**TASK TO CARRY OUT:**
Print the lines that start the entries and continue through the one holding "07 SEP 2021", please, exactly and with the pictures omitted.

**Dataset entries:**
________________

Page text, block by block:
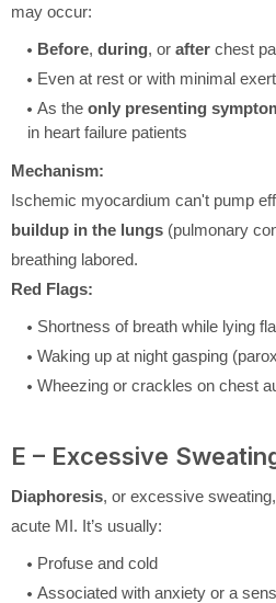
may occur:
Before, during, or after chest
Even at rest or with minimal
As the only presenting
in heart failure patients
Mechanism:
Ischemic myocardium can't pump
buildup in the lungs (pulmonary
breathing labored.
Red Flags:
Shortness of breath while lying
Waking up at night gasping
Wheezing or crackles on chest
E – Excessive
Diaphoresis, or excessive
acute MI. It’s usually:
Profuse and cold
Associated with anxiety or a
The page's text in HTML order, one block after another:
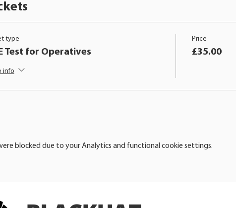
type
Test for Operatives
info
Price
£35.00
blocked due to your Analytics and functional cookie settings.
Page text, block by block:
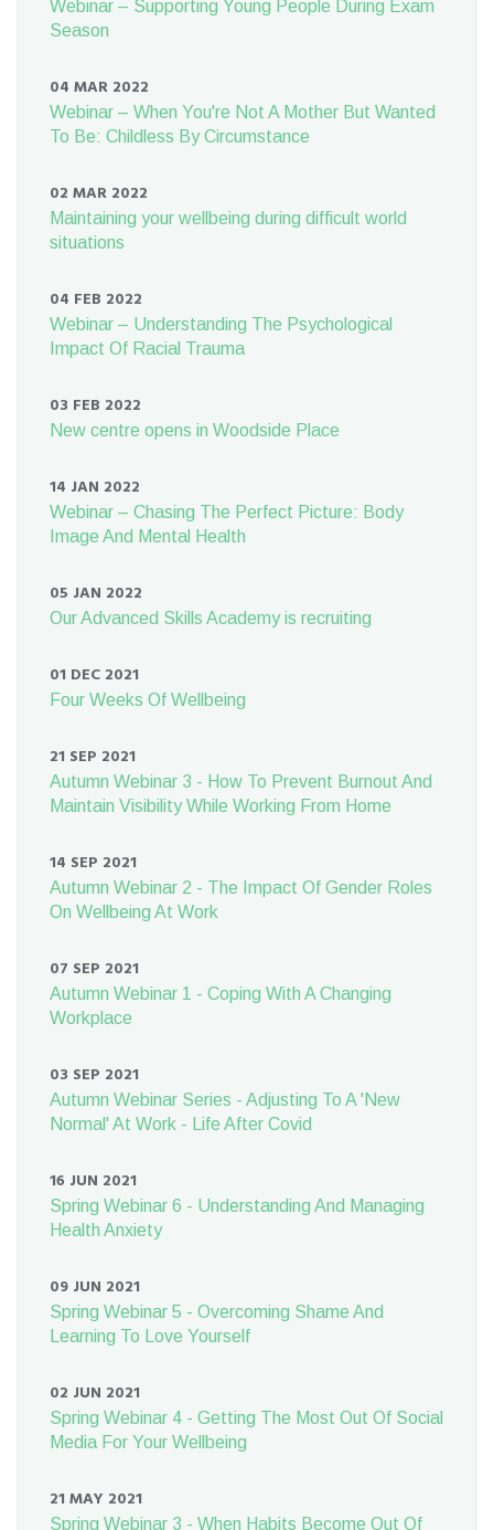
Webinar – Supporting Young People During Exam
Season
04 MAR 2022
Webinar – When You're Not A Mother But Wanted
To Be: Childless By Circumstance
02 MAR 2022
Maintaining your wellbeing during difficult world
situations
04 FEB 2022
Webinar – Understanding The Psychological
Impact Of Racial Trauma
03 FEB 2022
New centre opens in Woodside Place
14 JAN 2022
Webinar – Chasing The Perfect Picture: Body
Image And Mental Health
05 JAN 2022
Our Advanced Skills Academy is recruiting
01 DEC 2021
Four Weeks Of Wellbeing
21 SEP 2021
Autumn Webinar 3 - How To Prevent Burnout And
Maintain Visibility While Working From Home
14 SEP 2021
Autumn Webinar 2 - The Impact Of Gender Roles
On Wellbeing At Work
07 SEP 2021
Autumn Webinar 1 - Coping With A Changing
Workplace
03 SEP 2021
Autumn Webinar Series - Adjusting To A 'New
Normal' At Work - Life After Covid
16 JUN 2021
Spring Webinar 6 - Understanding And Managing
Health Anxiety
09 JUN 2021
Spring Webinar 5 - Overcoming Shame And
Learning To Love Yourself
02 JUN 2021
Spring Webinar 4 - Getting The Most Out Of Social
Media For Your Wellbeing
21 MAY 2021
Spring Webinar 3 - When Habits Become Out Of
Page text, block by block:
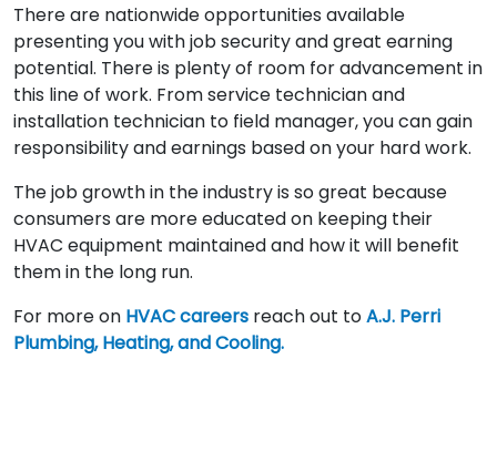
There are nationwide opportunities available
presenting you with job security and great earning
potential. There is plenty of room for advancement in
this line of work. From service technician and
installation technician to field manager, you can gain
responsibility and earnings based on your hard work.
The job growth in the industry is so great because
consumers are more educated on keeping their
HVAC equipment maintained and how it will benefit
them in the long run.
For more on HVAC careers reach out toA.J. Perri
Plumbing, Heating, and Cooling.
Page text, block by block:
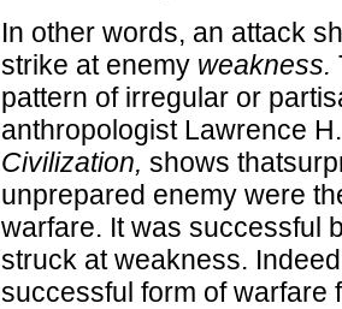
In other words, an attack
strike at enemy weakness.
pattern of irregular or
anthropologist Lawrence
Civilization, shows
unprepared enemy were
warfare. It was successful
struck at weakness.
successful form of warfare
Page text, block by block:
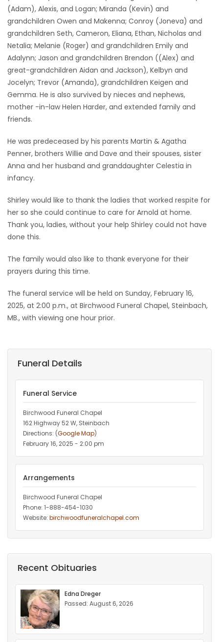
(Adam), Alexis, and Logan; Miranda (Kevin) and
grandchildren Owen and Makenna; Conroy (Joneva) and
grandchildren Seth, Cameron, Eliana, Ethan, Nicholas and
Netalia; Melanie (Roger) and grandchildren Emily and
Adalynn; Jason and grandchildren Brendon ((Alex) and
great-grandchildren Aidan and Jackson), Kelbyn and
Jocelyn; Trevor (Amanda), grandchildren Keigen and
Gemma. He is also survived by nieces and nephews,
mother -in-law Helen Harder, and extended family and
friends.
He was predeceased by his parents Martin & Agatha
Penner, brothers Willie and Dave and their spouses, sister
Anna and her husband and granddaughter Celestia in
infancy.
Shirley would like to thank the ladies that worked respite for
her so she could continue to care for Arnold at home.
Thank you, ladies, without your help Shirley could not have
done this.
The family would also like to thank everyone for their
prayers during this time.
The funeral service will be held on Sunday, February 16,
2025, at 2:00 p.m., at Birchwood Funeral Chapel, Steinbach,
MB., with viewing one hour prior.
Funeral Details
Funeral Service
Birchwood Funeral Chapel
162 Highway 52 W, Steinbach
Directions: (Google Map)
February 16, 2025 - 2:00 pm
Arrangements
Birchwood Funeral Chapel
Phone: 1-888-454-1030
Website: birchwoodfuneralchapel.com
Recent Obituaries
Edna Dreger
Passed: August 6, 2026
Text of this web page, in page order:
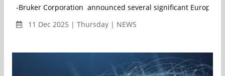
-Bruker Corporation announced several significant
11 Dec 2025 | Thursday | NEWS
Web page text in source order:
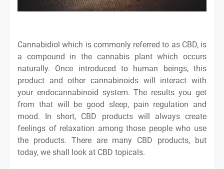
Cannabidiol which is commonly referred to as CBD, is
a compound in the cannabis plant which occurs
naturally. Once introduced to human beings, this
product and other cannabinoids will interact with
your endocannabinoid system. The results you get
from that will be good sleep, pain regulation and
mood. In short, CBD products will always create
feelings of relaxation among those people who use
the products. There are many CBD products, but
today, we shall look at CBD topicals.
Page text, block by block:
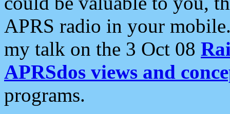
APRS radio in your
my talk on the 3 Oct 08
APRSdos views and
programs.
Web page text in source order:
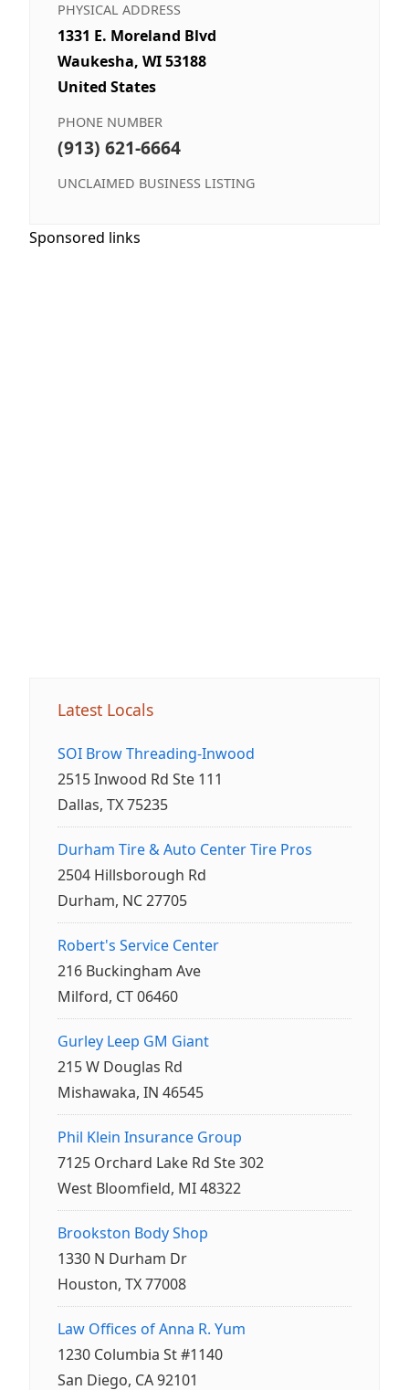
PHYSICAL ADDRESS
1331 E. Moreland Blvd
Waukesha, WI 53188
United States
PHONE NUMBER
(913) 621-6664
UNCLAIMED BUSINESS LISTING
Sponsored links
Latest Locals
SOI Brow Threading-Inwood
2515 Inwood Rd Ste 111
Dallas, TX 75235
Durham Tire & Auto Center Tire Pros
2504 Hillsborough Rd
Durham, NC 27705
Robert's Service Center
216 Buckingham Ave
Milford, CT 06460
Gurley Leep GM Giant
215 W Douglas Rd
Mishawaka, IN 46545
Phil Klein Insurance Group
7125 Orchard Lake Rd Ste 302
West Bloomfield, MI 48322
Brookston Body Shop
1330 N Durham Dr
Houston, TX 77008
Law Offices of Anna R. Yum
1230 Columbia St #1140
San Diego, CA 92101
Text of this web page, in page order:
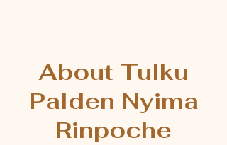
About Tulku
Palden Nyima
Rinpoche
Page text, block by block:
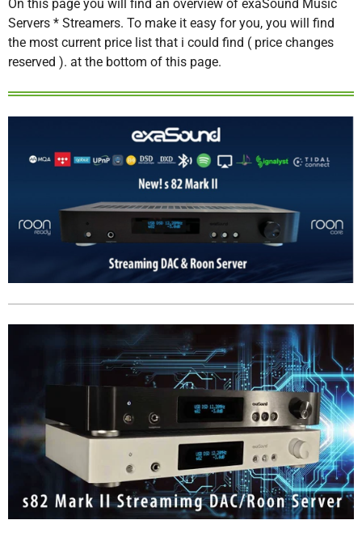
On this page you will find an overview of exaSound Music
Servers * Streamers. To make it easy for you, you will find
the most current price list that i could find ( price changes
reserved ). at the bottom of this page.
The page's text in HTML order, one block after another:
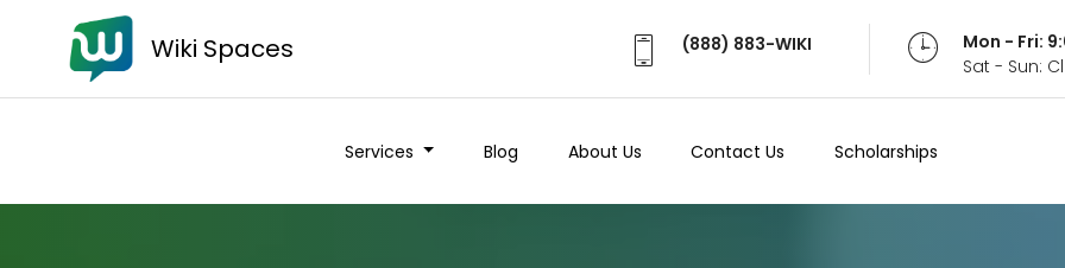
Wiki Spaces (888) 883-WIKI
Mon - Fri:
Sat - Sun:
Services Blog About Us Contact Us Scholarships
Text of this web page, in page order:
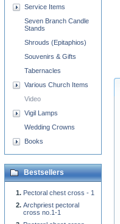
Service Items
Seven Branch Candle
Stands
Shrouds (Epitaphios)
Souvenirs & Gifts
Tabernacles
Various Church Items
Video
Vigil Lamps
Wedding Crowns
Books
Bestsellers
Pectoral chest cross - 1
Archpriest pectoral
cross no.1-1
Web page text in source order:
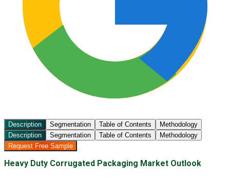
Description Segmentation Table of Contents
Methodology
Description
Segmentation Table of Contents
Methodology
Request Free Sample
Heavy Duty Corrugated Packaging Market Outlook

________________

**SOLUTION TO THE PROBLEM:**
Page text, block by block:
may occur:
Before, during, or after chest
Even at rest or with minimal
As the only presenting
in heart failure patients
Mechanism:
Ischemic myocardium can't pump
buildup in the lungs (pulmonary
breathing labored.
Red Flags:
Shortness of breath while lying
Waking up at night gasping
Wheezing or crackles on chest
E – Excessive
Diaphoresis, or excessive
acute MI. It’s usually:
Profuse and cold
Associated with anxiety or a
The page's text in HTML order, one block after another:
type
Test for Operatives
info
Price
£35.00
blocked due to your Analytics and functional cookie settings.
Page text, block by block:
Webinar – Supporting Young People During Exam
Season
04 MAR 2022
Webinar – When You're Not A Mother But Wanted
To Be: Childless By Circumstance
02 MAR 2022
Maintaining your wellbeing during difficult world
situations
04 FEB 2022
Webinar – Understanding The Psychological
Impact Of Racial Trauma
03 FEB 2022
New centre opens in Woodside Place
14 JAN 2022
Webinar – Chasing The Perfect Picture: Body
Image And Mental Health
05 JAN 2022
Our Advanced Skills Academy is recruiting
01 DEC 2021
Four Weeks Of Wellbeing
21 SEP 2021
Autumn Webinar 3 - How To Prevent Burnout And
Maintain Visibility While Working From Home
14 SEP 2021
Autumn Webinar 2 - The Impact Of Gender Roles
On Wellbeing At Work
07 SEP 2021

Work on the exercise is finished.